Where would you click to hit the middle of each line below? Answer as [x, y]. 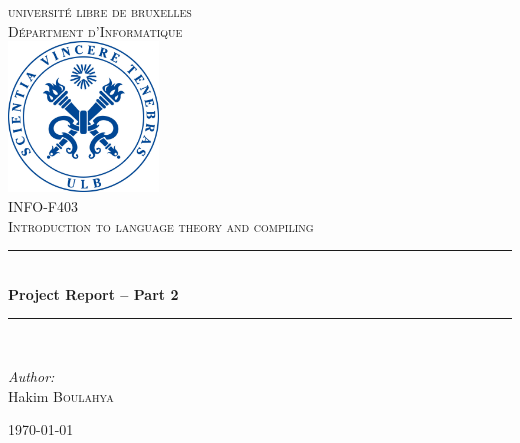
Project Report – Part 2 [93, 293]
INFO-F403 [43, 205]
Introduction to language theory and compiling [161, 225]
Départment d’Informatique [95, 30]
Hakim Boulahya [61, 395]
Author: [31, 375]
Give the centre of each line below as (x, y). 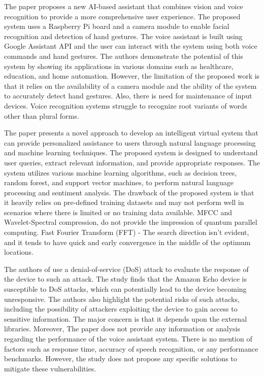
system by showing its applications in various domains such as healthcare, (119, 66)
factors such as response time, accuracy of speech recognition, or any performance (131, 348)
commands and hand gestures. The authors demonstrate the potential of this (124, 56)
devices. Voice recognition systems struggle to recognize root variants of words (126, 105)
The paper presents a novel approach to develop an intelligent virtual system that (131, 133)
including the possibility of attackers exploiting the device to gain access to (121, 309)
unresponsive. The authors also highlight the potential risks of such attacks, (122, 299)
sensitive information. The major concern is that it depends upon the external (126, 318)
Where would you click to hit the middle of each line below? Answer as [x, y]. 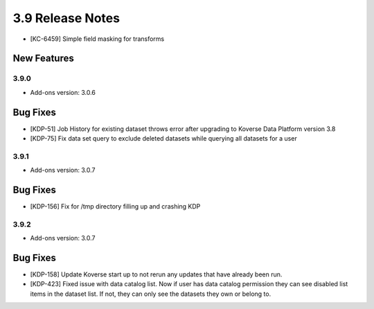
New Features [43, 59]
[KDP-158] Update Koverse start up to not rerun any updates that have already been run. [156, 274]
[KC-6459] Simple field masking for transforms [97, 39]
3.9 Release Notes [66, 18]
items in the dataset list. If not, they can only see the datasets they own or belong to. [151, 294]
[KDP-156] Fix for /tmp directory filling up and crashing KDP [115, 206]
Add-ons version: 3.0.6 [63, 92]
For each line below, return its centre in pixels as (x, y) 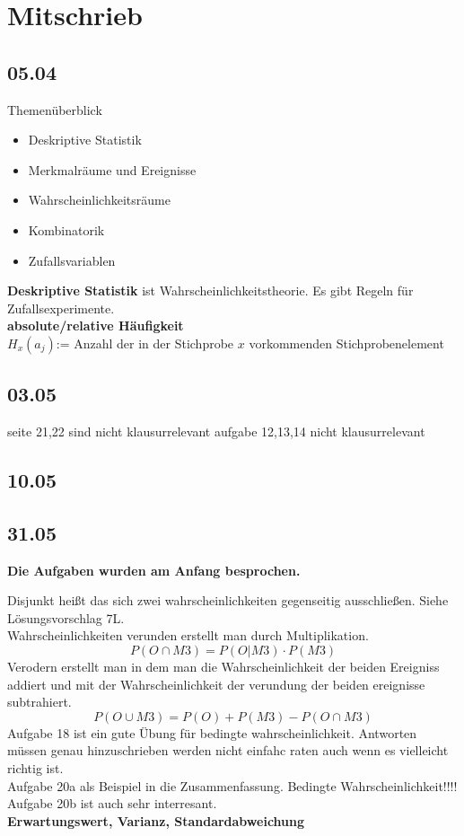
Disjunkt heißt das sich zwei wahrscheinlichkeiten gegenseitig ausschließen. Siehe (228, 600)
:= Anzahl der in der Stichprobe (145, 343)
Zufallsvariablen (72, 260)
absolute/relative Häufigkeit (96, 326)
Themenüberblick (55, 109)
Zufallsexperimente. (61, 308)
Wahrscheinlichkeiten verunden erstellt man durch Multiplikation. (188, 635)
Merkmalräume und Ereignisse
####
◆ **Task to complete**:
Transcribe all the records above word for word, without their images.

◆ **Response to this task**:
Where would you click to hit the middle of each line below? Answer as [x, y]. 
Project Report – Part 2 [93, 293]
INFO-F403 [43, 205]
Introduction to language theory and compiling [161, 225]
Départment d’Informatique [95, 30]
Hakim Boulahya [61, 395]
Author: [31, 375]
Give the centre of each line below as (x, y). 
system by showing its applications in various domains such as healthcare, (119, 66)
factors such as response time, accuracy of speech recognition, or any performance (131, 348)
commands and hand gestures. The authors demonstrate the potential of this (124, 56)
devices. Voice recognition systems struggle to recognize root variants of words (126, 105)
The paper presents a novel approach to develop an intelligent virtual system that (131, 133)
including the possibility of attackers exploiting the device to gain access to (121, 309)
unresponsive. The authors also highlight the potential risks of such attacks, (122, 299)
sensitive information. The major concern is that it depends upon the external (126, 318)
Where would you click to hit the middle of each line below? Answer as [x, y]. 
New Features [43, 59]
[KDP-158] Update Koverse start up to not rerun any updates that have already been run. [156, 274]
[KC-6459] Simple field masking for transforms [97, 39]
3.9 Release Notes [66, 18]
items in the dataset list. If not, they can only see the datasets they own or belong to. [151, 294]
[KDP-156] Fix for /tmp directory filling up and crashing KDP [115, 206]
Add-ons version: 3.0.6 [63, 92]
For each line below, return its centre in pixels as (x, y) 
Disjunkt heißt das sich zwei wahrscheinlichkeiten gegenseitig ausschließen. Siehe (228, 600)
:= Anzahl der in der Stichprobe (145, 343)
Zufallsvariablen (72, 260)
absolute/relative Häufigkeit (96, 326)
Themenüberblick (55, 109)
Zufallsexperimente. (61, 308)
Wahrscheinlichkeiten verunden erstellt man durch Multiplikation. (188, 635)
Merkmalräume und Ereignisse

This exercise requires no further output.